Russia and China were founded on this belief. Many other nations including the US also absorbed a portion of this thinking and instituted progressive rates of income tax to confiscate the wealth of the rich. All this was done in the name of ‘fairness’ and for ‘unself-ish’ reasons. Socialist India followed this progressive thinking to the hilt. Under its prime minister, Indira Gandhi, it not only increased income tax rates to one of the highest levels in the world — over 90 per cent — but also levied wealth, capital gains, gift, and estate taxes to ensure that practically the entire declared income would come to the government.
In many instances that did happen; the total tax liability of some was over 100 per cent of their income.
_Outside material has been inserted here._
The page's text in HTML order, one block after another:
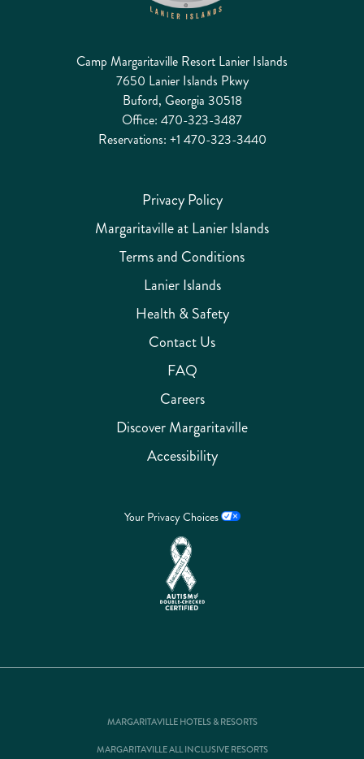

These anti-capital-accumulation policies, which originated in the name of the poor, were enforced by outright confiscation of capital in Russia and China, and by progressive taxation in India. The effects were similar.
The Russian people under the brutal regime of their communist leader Stalin soon become worse off than the citizens of a third world country. More of USSR’s people perished in Stalin’s concentration camps than in the second World War. In China, millions starved to death under a system which caused famines. Socialist India stagnated, mired in heart-wrenching poverty, with life expectancy of its people 20 years lower than of those in the west.
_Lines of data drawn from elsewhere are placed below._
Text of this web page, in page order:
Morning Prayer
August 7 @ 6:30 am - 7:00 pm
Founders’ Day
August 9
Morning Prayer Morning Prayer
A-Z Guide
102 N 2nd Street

Fortunately, India liberalised, brought down its income tax rates to below 40 per cent and no longer looks down upon accumulation of capital. The economy now grows at eight per cent compared with under two per cent of the pre liberalisation era.
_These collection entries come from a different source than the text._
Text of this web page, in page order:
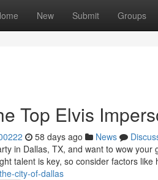
New Submit Groups
Top Elvis
58 days ago News
in Dallas, TX, and want to wow
talent is key, so consider factors like
city-of-dallas
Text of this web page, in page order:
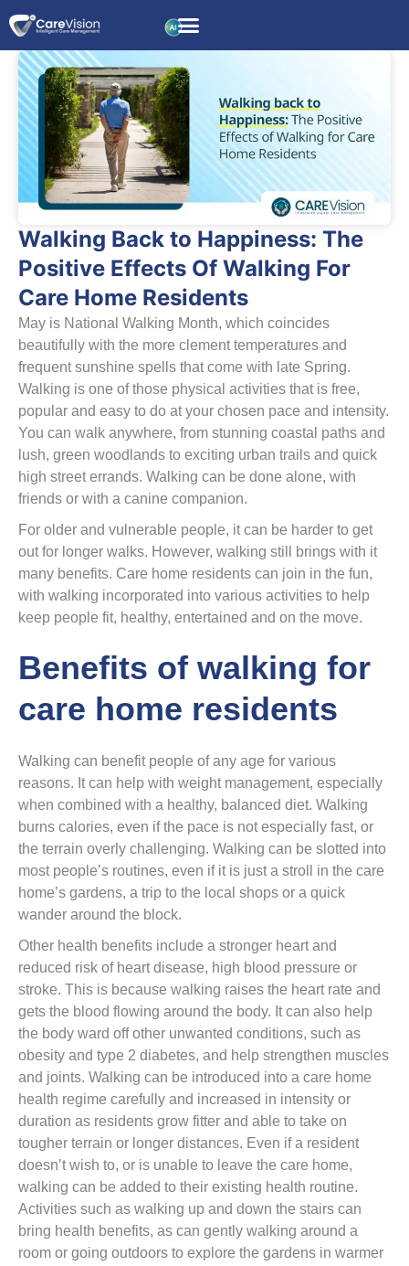
Walking Back to Happiness: The
Positive Effects Of Walking For
Care Home Residents
May is National Walking Month, which coincides
beautifully with the more clement temperatures and
frequent sunshine spells that come with late Spring.
Walking is one of those physical activities that is free,
popular and easy to do at your chosen pace and intensity.
You can walk anywhere, from stunning coastal paths and
lush, green woodlands to exciting urban trails and quick
high street errands. Walking can be done alone, with
friends or with a canine companion.
For older and vulnerable people, it can be harder to get
out for longer walks. However, walking still brings with it
many benefits. Care home residents can join in the fun,
with walking incorporated into various activities to help
keep people fit, healthy, entertained and on the move.
Benefits of walking for
care home residents
Walking can benefit people of any age for various
reasons. It can help with weight management, especially
when combined with a healthy, balanced diet. Walking
burns calories, even if the pace is not especially fast, or
the terrain overly challenging. Walking can be slotted into
most people’s routines, even if it is just a stroll in the care
home’s gardens, a trip to the local shops or a quick
wander around the block.
Other health benefits include a stronger heart and
reduced risk of heart disease, high blood pressure or
stroke. This is because walking raises the heart rate and
gets the blood flowing around the body. It can also help
the body ward off other unwanted conditions, such as
obesity and type 2 diabetes, and help strengthen muscles
and joints. Walking can be introduced into a care home
health regime carefully and increased in intensity or
duration as residents grow fitter and able to take on
tougher terrain or longer distances. Even if a resident
doesn’t wish to, or is unable to leave the care home,
walking can be added to their existing health routine.
Activities such as walking up and down the stairs can
bring health benefits, as can gently walking around a
room or going outdoors to explore the gardens in warmer
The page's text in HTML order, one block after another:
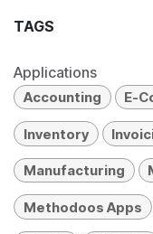
TAGS
Applications
Accounting E-
Inventory
Manufacturing
Methodoos Apps

China now is even more capitalist than India, its government encourages you to accumulate wealth, and hence the country is progressing at a growth rate which is higher than that of India. Russia too has become one of the best places in the world to accumulate capital; the income tax rate has been reduced to a flat 13 per cent by its president, Vladimir Putin.
One of the best ways that Nepal can jump-start its economy is by abolishing the income tax. Ending this tax means that you are no longer taxing the one thing - capital - without which no country has ever or can ever progress.
As the world renowned Austrian economist professor, Ludwig Von Mises, points out in his classic, Planning for Freedom — “American wages are higher than wages in other countries because the capital invested per head of the worker is greater and the plants are thereby in the position to use the most efficient tools and machines. The economic backwardness of such countries as India consists precisely in the fact that their policies hinder both the accumulation of capital and the investment of foreign capital. As the capital required is lacking, the Indian enterprises are prevented from employing sufficient quantities of modern equipment, are therefore producing much less per man hour and can only afford to pay wage rates which, compared with American wage rates, appear as shockingly low.”
The income tax system in the US today is rat’s hole of arbitrary, discretionary, and insane regulations. According to Frank Champagne who campaigned for abolition of the income tax, an amount of over $600 billion is wasted by taxpayers, just to comply with the income-tax regulations. But, it was not always like that. Prior to 1913 there was no income tax and the US grew at four times the growth rate of the previous centuries, and, at over twice the anemic rate of two per cent at which it grows now.
US is rich but it could be a lot richer without the income tax. For Nepal,
it is not a question of increasing riches, it is a question of eliminating poverty. For doing this there is a need to accumulate capital — lots of it — and to do it fast. There is no better way to allow this to happen than by abolishing the income tax. Just do it — tomorrow.